The session token. This value can be optional.

###### Examples

Using a role arn and web identity token to generate temporary credentials:

```ruby
require "aws-sdk-core"
require "delivery_boy"

role = Aws::AssumeRoleWebIdentityCredentials.new(
role_arn: ENV["AWS_ROLE_ARN"],
web_identity_token_file: ENV["AWS_WEB_IDENTITY_TOKEN_FILE"]
)

DeliveryBoy.configure do |c|
c.sasl_aws_msk_iam_access_key_id = role.credentials.access_key_id
c.sasl_aws_msk_iam_secret_key_id = role.credentials.secret_access_key
c.sasl_aws_msk_iam_session_token = role.credentials.session_token
c.sasl_aws_msk_iam_aws_region = ENV["AWS_REGION"]
c.ssl_ca_certs_from_system = true
end
```

### Testing

DeliveryBoy provides a test mode out of the box. When this mode is enabled, messages will be stored in memory rather than being sent to Kafka. If you use RSpec, enabling test mode is as easy as adding this to your spec helper:

```ruby
# spec/spec_helper.rb
require "delivery_boy/rspec"
```

Now your application can use DeliveryBoy in tests without connecting to an actual Kafka cluster. Asserting that messages have been delivered is simple:

```ruby
describe PostsController do
describe "#show" do
it "emits an event to Kafka" do
post = Post.create!(body: "hello")

get :show, id: post.id

# Use this API to extract all messages written to a Kafka topic.
messages = DeliveryBoy.testing.messages_for("post_views")

expect(messages.count).to eq 1

# In addition to #value, you can also pull out #key and #partition_key.
event = JSON.parse(messages.first.value)

expect(event["post_id"]).to eq post.id
end
end
end
```

This takes care of clearing messages after each example, as well.

If you're not using RSpec, you can easily replicate the functionality yourself. Call `DeliveryBoy.test_mode!` at load time, and make sure that `DeliveryBoy.testing.clear` is called after each test.
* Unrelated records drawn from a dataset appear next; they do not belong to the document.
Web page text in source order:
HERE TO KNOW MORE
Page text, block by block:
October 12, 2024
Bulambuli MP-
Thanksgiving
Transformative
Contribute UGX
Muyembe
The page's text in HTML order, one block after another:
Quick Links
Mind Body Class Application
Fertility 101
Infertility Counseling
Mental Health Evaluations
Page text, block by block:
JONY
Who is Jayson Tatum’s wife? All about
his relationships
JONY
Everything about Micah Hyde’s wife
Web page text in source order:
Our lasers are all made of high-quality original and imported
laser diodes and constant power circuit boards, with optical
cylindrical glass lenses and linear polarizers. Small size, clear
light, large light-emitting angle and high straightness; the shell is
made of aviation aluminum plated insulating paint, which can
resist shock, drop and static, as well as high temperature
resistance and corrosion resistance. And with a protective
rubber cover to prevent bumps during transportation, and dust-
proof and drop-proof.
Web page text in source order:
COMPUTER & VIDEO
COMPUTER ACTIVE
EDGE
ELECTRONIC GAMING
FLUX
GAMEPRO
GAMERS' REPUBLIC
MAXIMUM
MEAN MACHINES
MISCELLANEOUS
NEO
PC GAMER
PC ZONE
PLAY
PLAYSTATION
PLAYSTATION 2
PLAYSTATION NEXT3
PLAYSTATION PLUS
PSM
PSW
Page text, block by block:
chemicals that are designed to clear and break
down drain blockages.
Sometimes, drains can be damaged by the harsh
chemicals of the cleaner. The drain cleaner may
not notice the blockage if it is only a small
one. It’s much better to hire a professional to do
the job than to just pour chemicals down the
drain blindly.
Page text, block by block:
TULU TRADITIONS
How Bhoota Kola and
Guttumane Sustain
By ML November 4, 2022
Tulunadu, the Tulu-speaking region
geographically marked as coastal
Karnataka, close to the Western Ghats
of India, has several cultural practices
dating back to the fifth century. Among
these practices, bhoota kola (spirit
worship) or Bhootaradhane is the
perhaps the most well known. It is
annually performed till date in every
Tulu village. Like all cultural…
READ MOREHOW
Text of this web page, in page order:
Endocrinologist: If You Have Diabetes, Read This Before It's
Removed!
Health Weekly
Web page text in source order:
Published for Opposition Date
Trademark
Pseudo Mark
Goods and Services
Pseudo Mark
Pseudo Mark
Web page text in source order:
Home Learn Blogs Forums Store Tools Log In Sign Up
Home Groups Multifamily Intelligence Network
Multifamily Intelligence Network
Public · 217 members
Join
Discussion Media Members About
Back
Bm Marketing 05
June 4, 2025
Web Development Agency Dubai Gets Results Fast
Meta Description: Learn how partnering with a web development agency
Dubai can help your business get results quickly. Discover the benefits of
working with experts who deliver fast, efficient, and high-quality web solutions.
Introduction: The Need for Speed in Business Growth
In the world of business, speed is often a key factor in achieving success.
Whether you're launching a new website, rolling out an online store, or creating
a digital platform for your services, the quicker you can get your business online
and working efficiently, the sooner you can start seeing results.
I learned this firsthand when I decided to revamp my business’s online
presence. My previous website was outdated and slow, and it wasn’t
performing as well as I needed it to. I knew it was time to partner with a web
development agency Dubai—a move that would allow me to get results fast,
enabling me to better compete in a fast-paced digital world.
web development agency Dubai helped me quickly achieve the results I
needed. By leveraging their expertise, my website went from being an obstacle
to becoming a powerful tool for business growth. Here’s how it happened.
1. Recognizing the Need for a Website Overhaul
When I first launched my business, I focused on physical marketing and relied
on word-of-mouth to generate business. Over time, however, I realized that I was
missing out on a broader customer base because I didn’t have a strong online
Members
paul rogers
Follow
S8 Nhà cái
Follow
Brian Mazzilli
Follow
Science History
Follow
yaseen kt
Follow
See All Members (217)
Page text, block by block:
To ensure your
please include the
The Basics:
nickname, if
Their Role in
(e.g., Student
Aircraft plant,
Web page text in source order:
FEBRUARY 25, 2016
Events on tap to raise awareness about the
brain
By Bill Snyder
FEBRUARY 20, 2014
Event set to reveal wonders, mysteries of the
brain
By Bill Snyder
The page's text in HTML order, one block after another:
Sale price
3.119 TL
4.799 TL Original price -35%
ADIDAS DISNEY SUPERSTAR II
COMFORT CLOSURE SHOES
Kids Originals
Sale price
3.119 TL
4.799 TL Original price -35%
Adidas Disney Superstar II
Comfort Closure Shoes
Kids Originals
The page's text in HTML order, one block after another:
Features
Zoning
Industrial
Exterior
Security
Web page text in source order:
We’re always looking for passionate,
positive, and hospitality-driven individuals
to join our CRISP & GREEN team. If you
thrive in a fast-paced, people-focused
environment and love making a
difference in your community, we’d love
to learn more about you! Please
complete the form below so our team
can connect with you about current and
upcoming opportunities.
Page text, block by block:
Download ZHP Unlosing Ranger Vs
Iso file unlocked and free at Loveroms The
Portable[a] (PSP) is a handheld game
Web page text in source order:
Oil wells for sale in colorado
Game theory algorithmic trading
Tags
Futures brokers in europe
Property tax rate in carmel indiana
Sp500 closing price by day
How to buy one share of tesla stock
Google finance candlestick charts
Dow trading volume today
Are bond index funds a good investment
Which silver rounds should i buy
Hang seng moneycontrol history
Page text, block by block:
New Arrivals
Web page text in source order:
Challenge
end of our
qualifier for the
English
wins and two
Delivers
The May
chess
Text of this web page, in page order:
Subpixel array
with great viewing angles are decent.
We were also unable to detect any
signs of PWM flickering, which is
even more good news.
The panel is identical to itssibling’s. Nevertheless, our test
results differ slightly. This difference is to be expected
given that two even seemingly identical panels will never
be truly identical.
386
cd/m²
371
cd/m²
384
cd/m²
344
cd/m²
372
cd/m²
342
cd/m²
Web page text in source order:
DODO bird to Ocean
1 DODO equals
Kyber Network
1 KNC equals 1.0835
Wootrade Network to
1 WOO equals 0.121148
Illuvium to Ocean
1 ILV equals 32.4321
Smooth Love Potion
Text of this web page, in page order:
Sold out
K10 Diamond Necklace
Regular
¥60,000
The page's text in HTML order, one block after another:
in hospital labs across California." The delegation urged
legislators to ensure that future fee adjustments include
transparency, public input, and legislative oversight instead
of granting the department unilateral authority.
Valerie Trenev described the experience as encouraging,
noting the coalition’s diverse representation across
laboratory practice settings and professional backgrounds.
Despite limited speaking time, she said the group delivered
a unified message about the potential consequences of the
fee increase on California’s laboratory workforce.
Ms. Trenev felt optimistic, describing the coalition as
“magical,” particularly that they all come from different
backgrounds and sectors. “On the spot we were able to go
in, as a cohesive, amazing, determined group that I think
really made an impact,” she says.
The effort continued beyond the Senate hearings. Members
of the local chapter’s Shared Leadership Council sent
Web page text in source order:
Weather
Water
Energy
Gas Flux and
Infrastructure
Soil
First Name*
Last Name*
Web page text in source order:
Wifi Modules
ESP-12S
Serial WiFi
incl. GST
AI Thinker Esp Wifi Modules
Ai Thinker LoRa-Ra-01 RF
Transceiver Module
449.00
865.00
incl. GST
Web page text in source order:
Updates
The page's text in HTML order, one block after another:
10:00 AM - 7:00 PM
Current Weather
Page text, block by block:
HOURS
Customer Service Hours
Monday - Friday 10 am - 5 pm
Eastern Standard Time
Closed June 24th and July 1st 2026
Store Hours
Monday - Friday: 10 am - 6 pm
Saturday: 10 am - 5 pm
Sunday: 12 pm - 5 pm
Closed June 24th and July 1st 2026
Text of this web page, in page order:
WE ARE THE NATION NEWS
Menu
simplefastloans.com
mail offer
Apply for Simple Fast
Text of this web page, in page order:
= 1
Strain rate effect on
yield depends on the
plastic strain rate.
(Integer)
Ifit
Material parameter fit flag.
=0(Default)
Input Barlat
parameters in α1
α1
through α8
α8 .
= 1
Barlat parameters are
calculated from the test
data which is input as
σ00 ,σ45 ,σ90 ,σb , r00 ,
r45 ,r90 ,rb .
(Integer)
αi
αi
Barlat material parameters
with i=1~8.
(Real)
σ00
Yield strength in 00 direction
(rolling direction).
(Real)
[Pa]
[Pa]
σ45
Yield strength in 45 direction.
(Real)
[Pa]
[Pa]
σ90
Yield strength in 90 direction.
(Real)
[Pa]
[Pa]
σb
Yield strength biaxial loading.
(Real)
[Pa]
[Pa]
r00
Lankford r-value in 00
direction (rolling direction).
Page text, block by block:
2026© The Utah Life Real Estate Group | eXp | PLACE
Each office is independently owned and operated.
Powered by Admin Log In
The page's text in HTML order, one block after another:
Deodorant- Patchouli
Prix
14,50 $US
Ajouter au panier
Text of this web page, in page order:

### Instrumentation & monitoring

Since DeliveryBoy is just an opinionated API on top of ruby-kafka, you can use all the [instrumentation made available by that library](https://github.com/zendesk/ruby-kafka#instrumentation). You can also use the [existing monitoring solutions](https://github.com/zendesk/ruby-kafka#monitoring) that integrate with various monitoring services.

## Contributing

Bug reports and pull requests are welcome on [GitHub](https://github.com/zendesk/delivery_boy). Feel free to [join our Slack team](https://ruby-kafka-slack.herokuapp.com/) and ask how best to contribute!

## Support and Discussion

If you've discovered a bug, please file a [Github issue](https://github.com/zendesk/delivery_boy/issues/new), and make sure to include all the relevant information, including the version of DeliveryBoy, ruby-kafka, and Kafka that you're using.

If you have other questions, or would like to discuss best practises, how to contribute to the project, or any other ruby-kafka related topic, [join our Slack team](https://ruby-kafka-slack.herokuapp.com/)!

## Copyright and license

Copyright 2017 Zendesk, Inc.

Licensed under the Apache License, Version 2.0 (the "License"); you may not use this file except in compliance with the License.

You may obtain a copy of the License at http://www.apache.org/licenses/LICENSE-2.0

Unless required by applicable law or agreed to in writing, software distributed under the License is distributed on an "AS IS" BASIS, WITHOUT WARRANTIES OR CONDITIONS OF ANY KIND, either express or implied. See the License for the specific language governing permissions and limitations under the License.